Question

A galvanometer when shunted with a resistance of $2.5\,\Omega$ gives a full-scale deflection for $5\,{\text{A}}$ . When it is connected in series with a resistance of $140\,\Omega$ , it gives a full-scale deflection for $150$ volt. Compute the resistance of the galvanometer.

Answer 1

First of all, we will draw the circuit diagrams for both the series and parallel connection. Then we will build up two equations from the two diagrams. In series, the sum of potential differences of each element is equal to the potential difference of the whole circuit. In parallel, voltage remains the same. Substitute the required values and manipulate accordingly.

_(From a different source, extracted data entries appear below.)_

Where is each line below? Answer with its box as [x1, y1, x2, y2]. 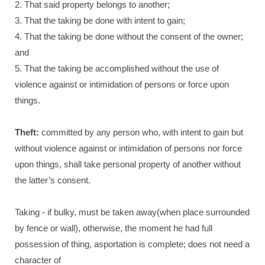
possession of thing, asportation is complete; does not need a [15, 239, 250, 249]
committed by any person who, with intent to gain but [39, 127, 243, 137]
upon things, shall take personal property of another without [15, 159, 241, 169]
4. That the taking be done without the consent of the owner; [15, 31, 243, 41]
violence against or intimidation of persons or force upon [15, 79, 229, 89]
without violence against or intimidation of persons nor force [15, 143, 242, 153]
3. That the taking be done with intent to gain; [15, 15, 185, 25]
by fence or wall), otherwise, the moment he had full [15, 223, 212, 233]
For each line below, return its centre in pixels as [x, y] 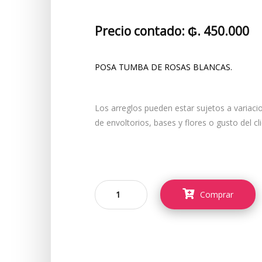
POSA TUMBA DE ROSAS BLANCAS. [163, 67]
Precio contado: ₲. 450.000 [172, 31]
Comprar [217, 194]
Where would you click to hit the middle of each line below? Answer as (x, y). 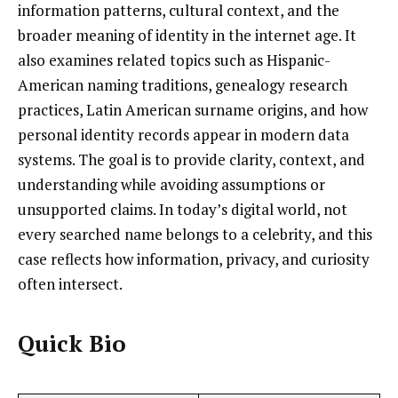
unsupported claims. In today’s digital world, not (183, 209)
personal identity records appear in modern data (183, 134)
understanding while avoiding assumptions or (171, 184)
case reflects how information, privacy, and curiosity (194, 259)
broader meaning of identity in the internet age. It (187, 35)
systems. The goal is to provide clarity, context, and (191, 159)
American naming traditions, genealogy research (183, 84)
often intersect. (70, 283)
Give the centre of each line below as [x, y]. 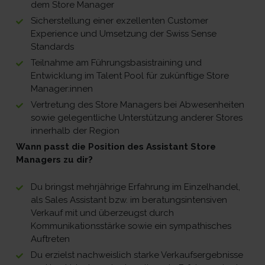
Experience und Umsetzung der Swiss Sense [124, 33]
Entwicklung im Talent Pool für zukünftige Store [130, 75]
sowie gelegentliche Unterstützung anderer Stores [137, 117]
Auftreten [50, 239]
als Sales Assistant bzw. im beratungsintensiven [129, 200]
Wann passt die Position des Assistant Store [116, 146]
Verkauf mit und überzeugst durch [102, 213]
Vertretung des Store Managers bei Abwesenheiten [138, 104]
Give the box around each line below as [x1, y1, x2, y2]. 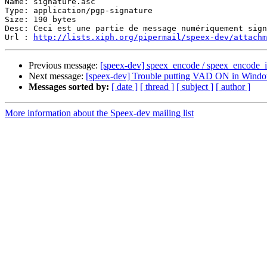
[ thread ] [140, 82, 174, 92]
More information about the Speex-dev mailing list [5, 108, 194, 119]
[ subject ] [176, 82, 213, 92]
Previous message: [29, 60, 100, 71]
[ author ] [216, 82, 250, 92]
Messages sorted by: [29, 82, 109, 92]
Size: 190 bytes [5, 15, 76, 24]
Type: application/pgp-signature [5, 6, 153, 15]
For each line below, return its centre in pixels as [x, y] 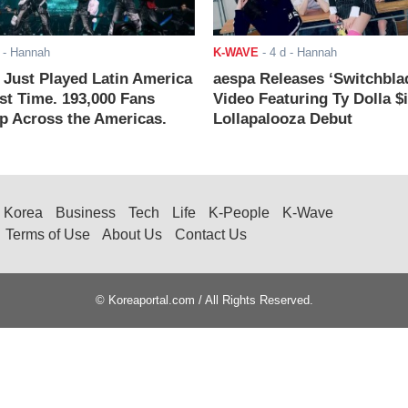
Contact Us [211, 235]
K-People [239, 213]
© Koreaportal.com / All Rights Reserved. [204, 301]
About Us [132, 235]
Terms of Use [48, 235]
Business [86, 213]
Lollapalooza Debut [282, 119]
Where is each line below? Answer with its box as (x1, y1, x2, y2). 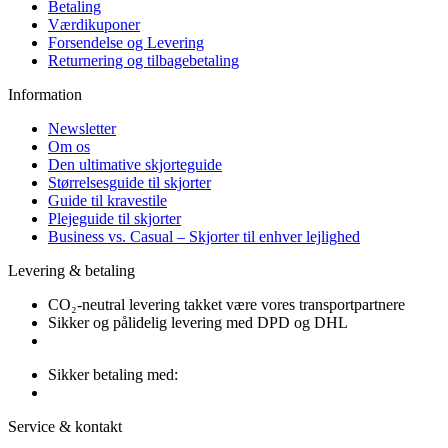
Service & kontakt (8, 417, 122, 435)
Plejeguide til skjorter (48, 209, 181, 227)
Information (8, 85, 82, 103)
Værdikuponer (48, 15, 140, 33)
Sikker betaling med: (48, 365, 178, 383)
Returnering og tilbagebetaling (48, 51, 239, 69)
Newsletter (48, 119, 116, 137)
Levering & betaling (8, 261, 135, 279)
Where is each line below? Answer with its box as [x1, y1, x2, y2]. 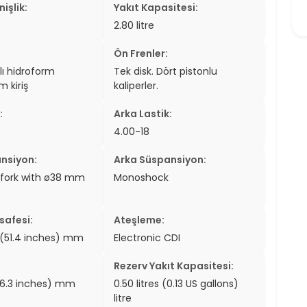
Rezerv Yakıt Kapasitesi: [114, 258, 234, 273]
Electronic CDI [114, 230, 181, 245]
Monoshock [114, 170, 169, 184]
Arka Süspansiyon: [114, 152, 207, 167]
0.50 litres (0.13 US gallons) [114, 276, 239, 291]
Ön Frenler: [114, 46, 169, 60]
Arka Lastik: [114, 106, 173, 121]
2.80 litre [114, 18, 155, 32]
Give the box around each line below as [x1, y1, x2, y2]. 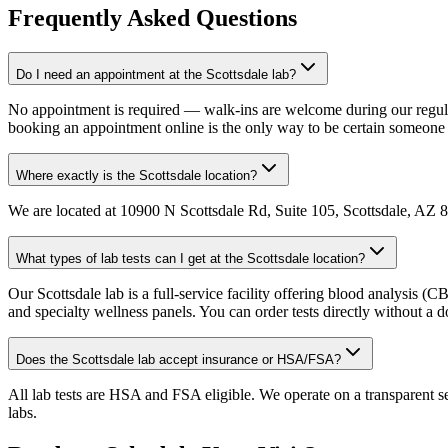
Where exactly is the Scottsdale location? [16, 167, 257, 183]
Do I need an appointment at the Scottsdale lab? [16, 66, 296, 82]
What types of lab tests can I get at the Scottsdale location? [16, 250, 365, 266]
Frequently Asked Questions [8, 4, 297, 31]
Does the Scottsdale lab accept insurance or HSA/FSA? [16, 351, 341, 367]
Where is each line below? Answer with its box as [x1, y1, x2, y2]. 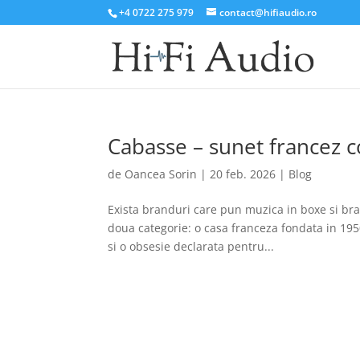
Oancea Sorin [125, 166, 198, 182]
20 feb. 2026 [210, 166, 276, 182]
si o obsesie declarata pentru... [108, 239, 275, 254]
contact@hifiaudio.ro [219, 6, 317, 19]
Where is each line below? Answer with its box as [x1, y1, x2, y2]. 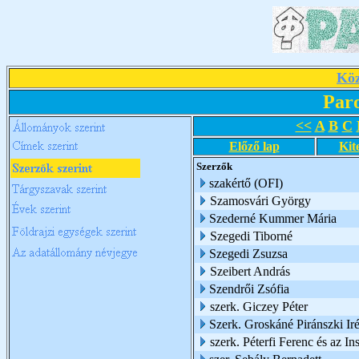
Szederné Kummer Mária [209, 212, 337, 225]
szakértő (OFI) [209, 176, 283, 190]
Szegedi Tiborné [210, 229, 292, 243]
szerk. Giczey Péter [210, 300, 308, 313]
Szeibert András [210, 264, 293, 278]
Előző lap [228, 139, 280, 153]
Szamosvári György [210, 194, 311, 208]
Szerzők [196, 160, 232, 172]
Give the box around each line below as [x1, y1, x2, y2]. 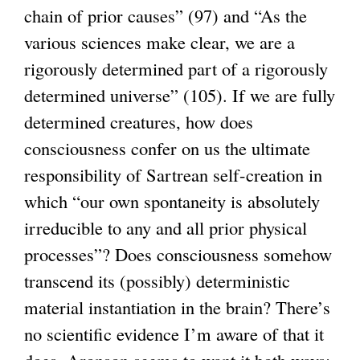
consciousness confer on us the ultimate [24, 136, 310, 161]
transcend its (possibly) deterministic [24, 268, 290, 293]
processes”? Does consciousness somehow [24, 242, 332, 267]
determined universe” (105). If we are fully [24, 83, 335, 108]
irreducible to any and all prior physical [24, 215, 307, 240]
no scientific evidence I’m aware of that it [24, 321, 324, 346]
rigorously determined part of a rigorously [24, 56, 328, 81]
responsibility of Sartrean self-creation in [24, 162, 322, 187]
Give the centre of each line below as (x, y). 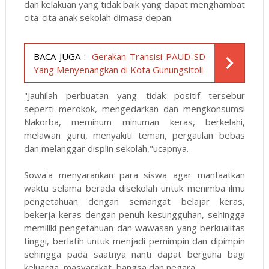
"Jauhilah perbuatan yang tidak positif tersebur (134, 95)
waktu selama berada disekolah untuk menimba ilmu (134, 188)
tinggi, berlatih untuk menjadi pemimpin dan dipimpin (134, 240)
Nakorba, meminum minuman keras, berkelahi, (134, 122)
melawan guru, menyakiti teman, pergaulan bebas (134, 135)
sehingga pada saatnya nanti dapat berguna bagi (134, 254)
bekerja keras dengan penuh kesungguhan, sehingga (134, 214)
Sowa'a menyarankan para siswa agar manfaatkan (134, 174)
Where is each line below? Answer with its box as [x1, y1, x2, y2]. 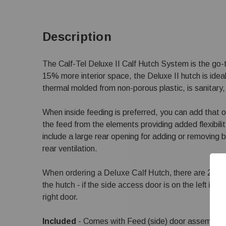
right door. [42, 193, 78, 201]
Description [42, 30, 111, 43]
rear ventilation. [42, 144, 97, 153]
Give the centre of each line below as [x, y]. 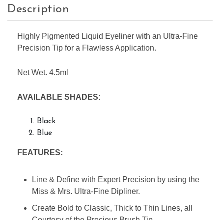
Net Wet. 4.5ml [43, 73]
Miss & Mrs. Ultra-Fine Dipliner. [86, 191]
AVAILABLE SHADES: [59, 97]
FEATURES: [40, 153]
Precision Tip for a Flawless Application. [87, 48]
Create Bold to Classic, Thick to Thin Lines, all [112, 208]
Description [38, 10]
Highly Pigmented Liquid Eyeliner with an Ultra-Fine [108, 36]
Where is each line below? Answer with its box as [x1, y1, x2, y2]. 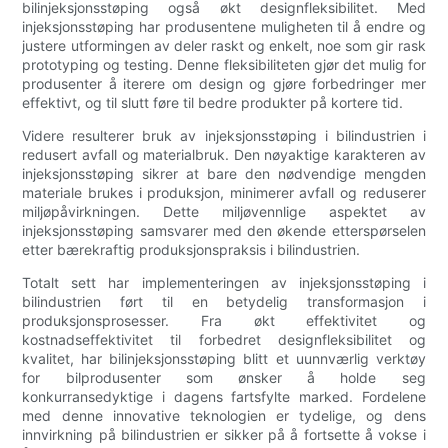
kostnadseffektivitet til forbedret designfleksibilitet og [22, 331, 426, 349]
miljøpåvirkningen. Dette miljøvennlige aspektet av [22, 203, 426, 221]
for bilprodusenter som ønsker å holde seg [22, 369, 426, 387]
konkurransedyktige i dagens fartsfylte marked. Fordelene [22, 388, 426, 406]
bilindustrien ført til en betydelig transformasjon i [22, 293, 426, 311]
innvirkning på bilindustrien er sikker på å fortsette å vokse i [22, 426, 426, 444]
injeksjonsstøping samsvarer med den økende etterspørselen [22, 222, 426, 240]
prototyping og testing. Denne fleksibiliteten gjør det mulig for [22, 56, 426, 74]
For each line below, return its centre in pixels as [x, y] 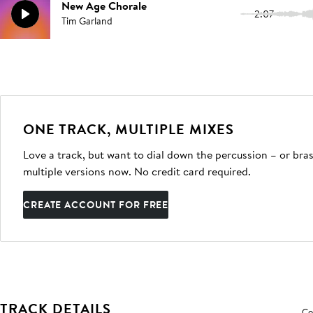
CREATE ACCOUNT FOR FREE [96, 205]
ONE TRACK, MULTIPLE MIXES [129, 129]
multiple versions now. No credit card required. [137, 171]
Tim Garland [87, 21]
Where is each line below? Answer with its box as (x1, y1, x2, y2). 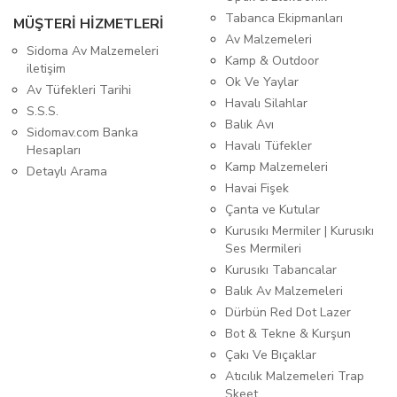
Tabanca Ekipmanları (225, 10, 343, 27)
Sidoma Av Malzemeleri (27, 43, 159, 60)
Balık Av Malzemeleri (225, 283, 343, 300)
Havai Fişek (225, 180, 289, 198)
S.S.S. (27, 103, 58, 121)
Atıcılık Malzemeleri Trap (225, 368, 364, 385)
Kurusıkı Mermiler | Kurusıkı (225, 222, 374, 240)
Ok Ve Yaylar (225, 74, 299, 91)
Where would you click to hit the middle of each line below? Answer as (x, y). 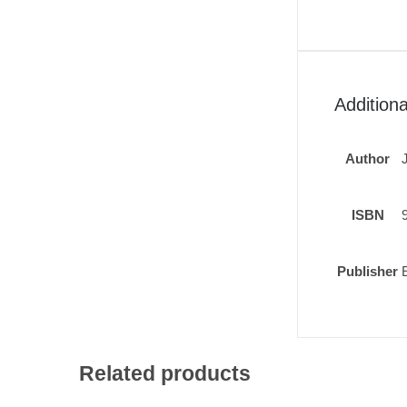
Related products (165, 373)
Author (367, 159)
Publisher (367, 271)
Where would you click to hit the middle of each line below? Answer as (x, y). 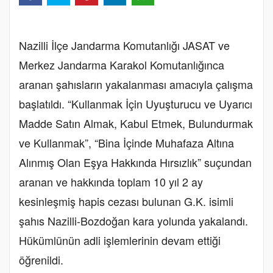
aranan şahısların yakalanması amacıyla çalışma (136, 84)
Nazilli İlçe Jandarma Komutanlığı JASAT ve (124, 45)
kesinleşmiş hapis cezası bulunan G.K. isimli (126, 201)
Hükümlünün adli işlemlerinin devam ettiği (120, 240)
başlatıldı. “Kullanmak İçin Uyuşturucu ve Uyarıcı (136, 103)
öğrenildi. (41, 259)
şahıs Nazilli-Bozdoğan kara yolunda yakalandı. (133, 220)
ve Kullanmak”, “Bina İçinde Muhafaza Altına (126, 142)
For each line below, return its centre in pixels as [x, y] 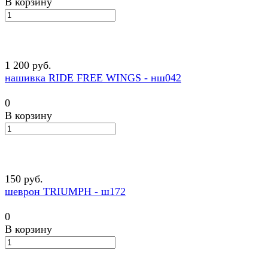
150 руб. [24, 179]
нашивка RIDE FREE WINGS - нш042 [93, 78]
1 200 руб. [28, 66]
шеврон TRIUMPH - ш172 [65, 192]
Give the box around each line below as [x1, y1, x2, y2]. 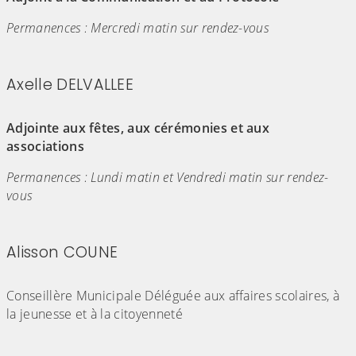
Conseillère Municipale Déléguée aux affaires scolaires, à [6, 287, 340, 305]
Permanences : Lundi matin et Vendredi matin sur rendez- [6, 168, 329, 187]
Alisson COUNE [6, 242, 118, 264]
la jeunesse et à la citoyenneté [6, 305, 183, 323]
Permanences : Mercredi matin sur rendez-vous [6, 19, 269, 37]
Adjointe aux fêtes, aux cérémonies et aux [6, 119, 270, 137]
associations [6, 137, 84, 156]
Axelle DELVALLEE [6, 74, 134, 96]
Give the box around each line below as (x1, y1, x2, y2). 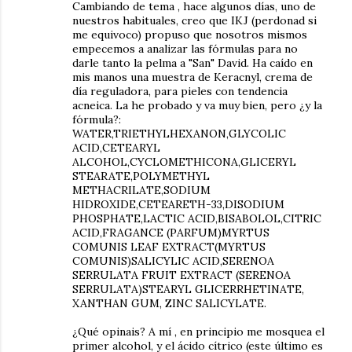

Complete step by step answer:
First case,
In the given question, following data are supplied:
A galvanometer is shunted with a resistance of $2.5\,\Omega$ .
Shunting means to connect the galvanometer in parallel with the shunt resistor.
It gives a full-scale deflection when the total current flowing through the circuit is $5\,{\text{A}}$ .
In the case of parallel connection, some amount of current will flow through the galvanometer while the rest will flow through the shunt resistor.
For this we draw the circuit, to have better understanding.

In the figure,
${i_g}$ indicates current flowing through the galvanometer.
${R_g}$ indicates resistance of the galvanometer.
${i_p}$ indicates the current flowing through the shunt resistor.
${R_p}$ indicates the resistance of the shunt resistor.

We can write:
${i_g} + {i_p} = 5$
${i_g} = \left( {\dfrac{{{R_p}}}{{{R_g} + {R_p}}}} \right) \times 5$ …… (1)

Second case,
The resistor which is connected in series with the galvanometer is $140\,\Omega$ and the potential difference at which the galvanometer gives is $150$ volt.
For this we draw the circuit, to have better understanding.

${i_g}$ indicates current flowing through the galvanometer and the resistor.
${R_g}$ indicates resistance of the galvanometer.
${R_s}$ indicates the resistance of the resistor in series.

We can write:
{i_g}{R_g} + {i_g}{R_s} = 150 \\\
\implies {i_g}\left( {{R_g} + {R_s}} \right) = 150 \\\
$\implies {i_g} = \dfrac{{150}}{{{R_g} + {R_s}}}$ …… (2)

Now, we equate the equations (1) and (2),
$\left( {\dfrac{{{R_p}}}{{{R_g} + {R_p}}}} \right) \times 5 = \dfrac{{150}}{{{R_g} + {R_s}}}$ …… (3)
Substituting the required values in the equation (3), we get:
\left( {\dfrac{{2.5}}{{{R_g} + 2.5}}} \right) \times 5 = \dfrac{{150}}{{{R_g} + 140}} \\\
\implies \dfrac{{12.5}}{{{R_g} + 2.5}} = \dfrac{{150}}{{{R_g} + 140}} \\\
\implies \dfrac{{{R_g} + 140}}{{{R_g} + 2.5}} = \dfrac{{150}}{{12.5}} \\\
\implies \dfrac{{{R_g} + 140}}{{{R_g} + 2.5}} = 12 \\\
Again, simplifying further, we get:
{R_g} + 140 = 12\left( {{R_g} + 2.5} \right) \\\
11{R_g} = 110 \\\
{R_g} = 10\,\Omega \\\
Hence, the resistance of the galvanometer is $10\,\Omega$ .

Note:
It is important to note that, in case of series connection, the current flowing through all the elements is the same, whereas in case of parallel connection, the potential difference across all the elements are equal.